La manifestazione davanti alla Cassazione - ANSA
I buoni risultati scacciano ogni ombra, basta guardare la foto di ieri mattina davanti alla sede della Corte di Cassazione, proprio sotto la statua di Cavour: Fratoianni, Conte, Schlein, Bonelli, Landini, Maraio, Boschi, Ciani, Bindie Magi... Più che l’Ulivo del tempo che fu ricorderebbe l’Unione del 2005, ma i protagonisti probabilmente si lascerebbero andare a gesti scaramantici, data la breve e travagliata vita di quell’avventura politica.
Fatto sta che ieri, al deposito del quesito referendario per l’abrogazione della legge sull’autonomia differenziata, mancava solo Azione di Carlo Calenda, che ha fatto sapere di non essere interessato. Per il resto c’erano tutti gli oppositori del governo di Giorgia Meloni. E alcune dichiarazioni distensive e “ragionate”, precedenti e successive all’appuntamento, da quella di Matteo Renzi a quella di Elly Schlein, a quella di Benedetto Della Vedova di +Europa, lasciano intravedere un sentiero che condurrebbe a un’intesa tra le forze di sinistra (adesso vi si può annoverare anche il M5s, iscritto in Europa al gruppo The Left), di centrosinistra e di parte del centro liberaldemocratico.Il parallelo con quanto sta avvenendo in Francia viene facile, forse troppo.

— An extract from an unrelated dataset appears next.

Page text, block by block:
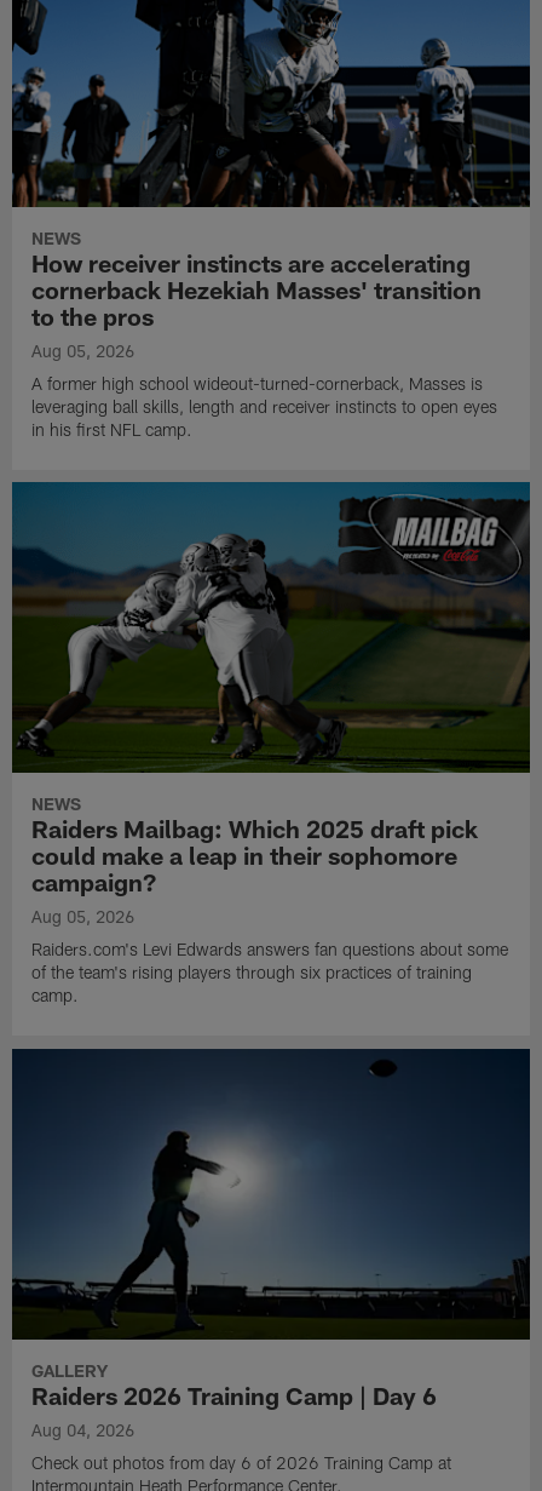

Perché sei buoni risultati aiutano, c’è sempre da tenere a mente che la politica non è il calcio. E “desistere” per evitare che la destra vada al governo, come appunto avviene Oltralpe, è cosa diversa da unirsi per proporre un’alternativa solida e credibile a una destra che, in Italia, già governa.
Schlein sembra essere consapevole delle difficoltà e delle distanze tra quelli che, «testardamente» direbbe lei, vede come naturali (verrebbe da dire: inevitabili) compagni di strada, quando li invita a «vedersi più spesso» e ripete che «il tempo dei veti è finito».
La strategia del «per», ovvero cercare di costruire proposte condivise sui grandi temi, è sicuramente faticosa ma probabilmente è la sola che può avere una prospettiva di successo, in un futuro più o meno prossimo. Con il rischio di perdere qualche pezzo per strada. Un’operazione assai più complicata del “changed Labour” di Starmer.